Neste sentido, acredito que é possível falar em escolas regionais de futebol, onde os profissionais que atuam em uma determinada região devem considerar diariamente os fatores que norteiam a formação da cultura local, na sua atuação profissional. Por outro lado, o fato de considerarem-se os fatores culturais não quer dizer que toda a metodologia de treinamento e ensino do futebol em determinada região não vai incorporar modelos oriundos de culturas externas.

Quando me refiro a este assunto, quero falar da dificuldade que alguns profissionais encontram para inovar em seus modelos de trabalho quando trazem “coisas novas” oriundas de uma cultura diferente. Vamos ao seguinte exemplo:

Um profissional oriundo de uma região diversa daquela em que ele vai atuar tenta implementar um Modelo de Jogo em que o objetivo principal é recuperar a bola rapidamente e sustentar a posse de bola, entretanto, o Modelo de Jogo consagrado naquele ambiente apesar de objetivar a recuperação da bola rapidamente, também busca que o contra-ataque seja realizado de forma rápida, desconsiderando os riscos de perder a posse de bola de forma precoce.

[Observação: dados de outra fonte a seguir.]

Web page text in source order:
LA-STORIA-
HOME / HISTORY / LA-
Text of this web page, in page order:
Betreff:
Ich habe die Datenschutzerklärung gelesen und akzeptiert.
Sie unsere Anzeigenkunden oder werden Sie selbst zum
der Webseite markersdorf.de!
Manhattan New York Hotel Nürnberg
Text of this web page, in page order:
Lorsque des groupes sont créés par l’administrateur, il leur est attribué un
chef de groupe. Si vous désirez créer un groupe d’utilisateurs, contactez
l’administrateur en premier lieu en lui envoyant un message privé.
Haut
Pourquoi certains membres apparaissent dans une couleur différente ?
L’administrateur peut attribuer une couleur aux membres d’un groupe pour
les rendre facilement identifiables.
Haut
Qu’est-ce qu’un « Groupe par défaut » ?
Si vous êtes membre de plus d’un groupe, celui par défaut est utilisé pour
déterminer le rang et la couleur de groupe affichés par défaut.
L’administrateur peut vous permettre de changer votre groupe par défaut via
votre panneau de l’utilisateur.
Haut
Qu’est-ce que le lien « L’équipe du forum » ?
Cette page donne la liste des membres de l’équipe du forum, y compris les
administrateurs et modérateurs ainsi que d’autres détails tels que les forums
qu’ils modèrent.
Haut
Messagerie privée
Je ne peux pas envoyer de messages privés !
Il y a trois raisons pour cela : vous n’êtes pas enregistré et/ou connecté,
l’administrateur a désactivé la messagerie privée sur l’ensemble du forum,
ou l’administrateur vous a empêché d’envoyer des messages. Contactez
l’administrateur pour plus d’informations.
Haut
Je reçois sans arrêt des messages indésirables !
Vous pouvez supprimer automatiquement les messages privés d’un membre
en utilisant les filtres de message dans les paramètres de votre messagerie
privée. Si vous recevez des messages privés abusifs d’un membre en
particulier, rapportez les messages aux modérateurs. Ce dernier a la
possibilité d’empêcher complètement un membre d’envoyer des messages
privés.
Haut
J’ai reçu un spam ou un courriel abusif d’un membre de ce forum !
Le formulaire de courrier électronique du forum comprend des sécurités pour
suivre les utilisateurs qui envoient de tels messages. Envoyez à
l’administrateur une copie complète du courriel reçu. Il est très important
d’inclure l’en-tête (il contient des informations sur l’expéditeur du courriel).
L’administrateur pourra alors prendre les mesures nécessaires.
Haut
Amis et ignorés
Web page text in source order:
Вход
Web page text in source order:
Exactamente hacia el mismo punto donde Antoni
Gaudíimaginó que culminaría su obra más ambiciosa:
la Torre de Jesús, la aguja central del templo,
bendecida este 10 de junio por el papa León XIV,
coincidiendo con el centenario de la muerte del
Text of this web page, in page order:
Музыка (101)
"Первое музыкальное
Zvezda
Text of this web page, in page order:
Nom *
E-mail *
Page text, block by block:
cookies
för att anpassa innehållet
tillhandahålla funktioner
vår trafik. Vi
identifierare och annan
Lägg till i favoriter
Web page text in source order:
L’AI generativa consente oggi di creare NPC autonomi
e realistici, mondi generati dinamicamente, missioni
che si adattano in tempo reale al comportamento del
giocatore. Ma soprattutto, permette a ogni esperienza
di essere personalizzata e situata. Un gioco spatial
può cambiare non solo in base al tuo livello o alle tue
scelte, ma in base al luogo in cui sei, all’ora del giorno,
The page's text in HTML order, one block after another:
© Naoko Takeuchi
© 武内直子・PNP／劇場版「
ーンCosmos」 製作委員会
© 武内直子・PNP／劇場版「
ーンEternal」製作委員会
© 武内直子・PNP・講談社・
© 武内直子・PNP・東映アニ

Com certeza em um período breve de tempo poderão aparecer críticas da população da região (torcedores, dirigentes, e até mesmo atletas) sobre o Modelo de Jogo, pois aquilo que norteava os comportamentos daquela equipe ao longo dos anos estava sendo substituído por algo que até aquele momento era desconhecido.

O Brasil, por ser um país muito grande e com elevada diversidade cultural, está sujeito a estas situações. Como sugestão aos profissionais que vão trabalhar em locais “desconhecidos”, é importante estudar inicialmente a cultura local do novo ambiente de trabalho para que a sua atuação apresente um maior êxito.
 


 

Universidade do Futebol  O fato de as crianças não brincarem mais tanto de futebol, desenvolvendo essa atividade majoritariamente em escolinhas ao comando de um professor muitas vezes tecnicista, pode acarretar em uma perda da identidade brasileira ao longo do tempo?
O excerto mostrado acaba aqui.